In this first article, we’ll explore:
- what is alignment and why it is crucial
- what is memory layout and some example representations
- how to estimate the memory footprint for builtin and custom types (in Rust)
- various surprises depending on your previous mental model. Like me, you might be surprised to learn that a boolean doesn’t always take up one bit of memory!
With that, let’s take a deep dive into how data is represented in memory—one byte at a time! 🤿
Scope: Memory layout for statically-typed languages
I’m covering how types are represented in statically-typed languages like Rust, as part of my readings on Rust for Rustaceans. Dynamically-typed languages have additional complexities that are built on ideas in this article, that I might cover at a later point in time.
How bytes in memory are interpreted?
Computers store data as a sequence of bits in memory. However, bits on their own do not have any inherent meaning. A type is what a program uses to interpret these bits into something semantically useful to the programmer.
Note
A program uses types to interpret bits in memory.
For example, the bits 10100011
can be interpreted as 163 as an unsigned integer or -35 as a signed integer.
The concept of alignment
Alignment refers to how bits are placed in memory. In theory, it shouldn’t matter where a sequence of bits are placed in memory as long as those bits are contiguous and in the correct order.
However, in practice, the hardware enforces some rules on how data is read and written into memory, making alignment pertinent. To start, pointers always point to bytes and not arbitrary bits—a pointer allows you to refer to byte N or N+1, but not any bit in between the two.2 Data that starts at the byte boundary is called byte-aligned.
An additional rule is that most computers read data in chunks, a.k.a word—the number of bits a CPU can process in a single instruction.

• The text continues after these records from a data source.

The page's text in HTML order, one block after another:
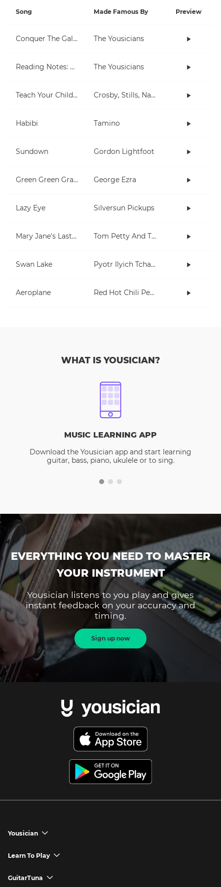
Song Made Famous By Preview
Conquer The Galaxy The Yousicians
Reading Notes: E String (big) The Yousicians
Teach Your Children Crosby, Stills, Nash & Young
Habibi Tamino
Sundown Gordon Lightfoot
Green Green Grass George Ezra
Lazy Eye Silversun Pickups
Mary Jane's Last Dance Tom Petty And The Heartbreakers
Swan Lake Pyotr Ilyich Tchaikovsky
Aeroplane Red Hot Chili Peppers
WHAT IS YOUSICIAN?
MUSIC LEARNING APP
Download the Yousician app and start learning
guitar, bass, piano, ukulele or to sing.
EVERYTHING YOU NEED TO MASTER
YOUR INSTRUMENT
Yousician listens to you play and gives
instant feedback on your accuracy and
timing.
Sign up now
Yousician chevron_down
Yousician App
Learn To Play chevron_down
How to Play Guitar
GuitarTuna chevron_down
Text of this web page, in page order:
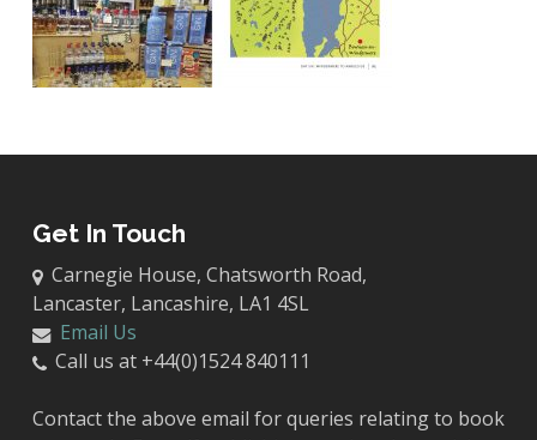
Get In Touch
Carnegie House, Chatsworth Road,
Lancaster, Lancashire, LA1 4SL
Email Us
Call us at +44(0)1524 840111
Contact the above email for queries relating to book
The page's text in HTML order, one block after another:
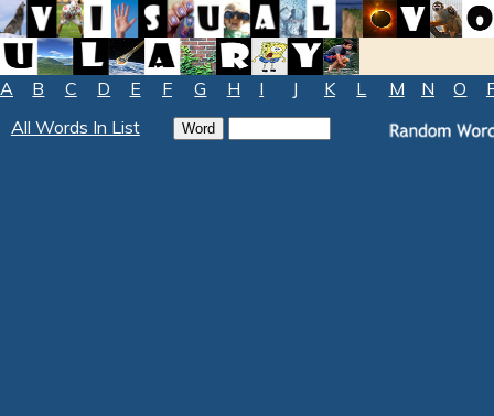
A B C D E F G H I J K L M N O
All Words In List
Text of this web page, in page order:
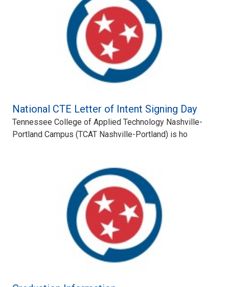
National CTE Letter of Intent Signing Day
Tennessee College of Applied Technology Nashville-
Portland Campus (TCAT Nashville-Portland) is ho

You might have heard that your device having a 64-bit architecture,3 which means that its memory address is 64-bits wide and it reads data in 64-bit chunks.
Impact of misaligned data
Imagine we have a variable of type i64
(8-bytes). When its underlying data is aligned, the computer reads the bits in the first 64-bit chunk (green row below) to interpret the value of that i64
type. This is done using a single read operation.
So what if the data is misaligned, as shown below?
To interpret this value,
- the bits at the first word (chunk) is read
- the first half of the bits are masked out and the second half kept
- the bits at the second word is read
- the second half of these bits are masked out, and the first half are kept
- the bits from steps 2 and 4 are appended together
As we can see above, this takes significantly more operations leading to worse read/write performance in your application.4 Furthermore, there is a risk of data corruption in concurrent applications, if data at the second address is modified (by a concurrently thread) while the first address is read.

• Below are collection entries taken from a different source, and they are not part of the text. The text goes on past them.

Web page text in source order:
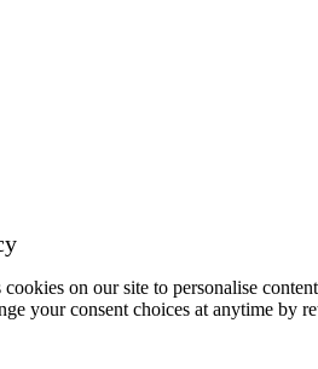
cookies on our site to personalise
your consent choices at anytime by
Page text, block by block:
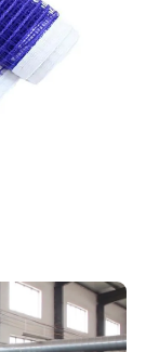
most
woven in
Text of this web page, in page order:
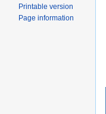
Printable version
Page information
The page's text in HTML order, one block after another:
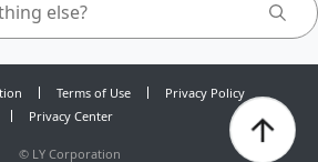
Terms of Use
Privacy Policy
Privacy Center
© LY Corporation
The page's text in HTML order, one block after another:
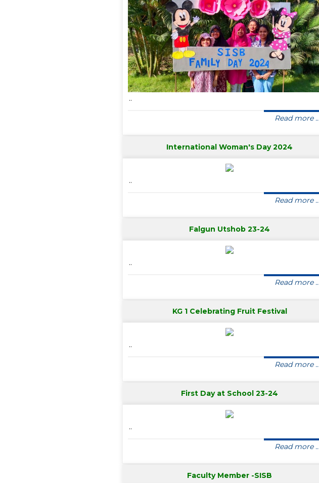
..
Read more ..
International Woman's Day 2024
..
Read more ..
Falgun Utshob 23-24
..
Read more ..
KG 1 Celebrating Fruit Festival
..
Read more ..
First Day at School 23-24
..
Read more ..
Faculty Member -SISB

In the example above, we can see how alignment forms the basis of not only performant, but also sound applications.
Power-of-two alignments
Most fundamental, builtin data types are “natively”-aligned to their size. A u8
is byte-aligned, an i16
is 2-byte aligned, a u32
is 4-byte aligned and an f64
is 8-byte aligned. Notice that they are in powers of two, and this is not a coincidence. Many modern computers use a power-of-two alignment for performance optimizations.

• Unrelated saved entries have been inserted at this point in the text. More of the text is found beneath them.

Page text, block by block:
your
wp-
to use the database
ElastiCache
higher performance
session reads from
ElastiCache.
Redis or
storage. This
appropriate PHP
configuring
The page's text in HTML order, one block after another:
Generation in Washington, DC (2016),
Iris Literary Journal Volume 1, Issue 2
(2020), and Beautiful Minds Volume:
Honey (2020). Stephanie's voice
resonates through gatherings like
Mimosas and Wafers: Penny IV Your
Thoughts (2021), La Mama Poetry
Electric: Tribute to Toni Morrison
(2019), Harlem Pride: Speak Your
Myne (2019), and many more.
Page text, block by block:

If the address of a data mod n
is 0, then the data is n
-byte aligned. So, a u32
type is considered aligned if its data start from the first or the fifth byte of a word.[^8] At every other starting byte within the word, the u32
data is not aligned.
Layout for optimal memory footprint
While alignment relates to how bits are organized relative to byte boundaries in memory, memory layout refers to how data for different fields are arranged within a type.
Using Tetris as an analogy, a block can only be aligned at specific positions on the grid. Meanwhile, how different blocks are arranged relative to each other is the layout.
As we’ll see below, the way memory is represented impacts a type’s memory footprint and that of the overall application.
Memory layout for a struct
Let’s say we have struct holding various fields as follows:
The compiler needs to decide the memory layout of the Foo
struct—how the different fields’ data are arranged within the struct.
There are a few rules the compiler use to decide this:
- Bits must be byte-aligned
- Built-in datatypes are “natively”-aligned to their size (a
u16
is 2-byte aligned; anf64
is 8-byte aligned as discussed previously) - Complex types that are made up of other types have alignments equal to the largest alignment of its component types
To start off, we will be looking at how the Foo
struct above is aligned using a C-style memory representation, as configured by the #[repr(C)]
attribute. Later, we’ll compare how the memory layout of Foo
differs with a Rust-style representation.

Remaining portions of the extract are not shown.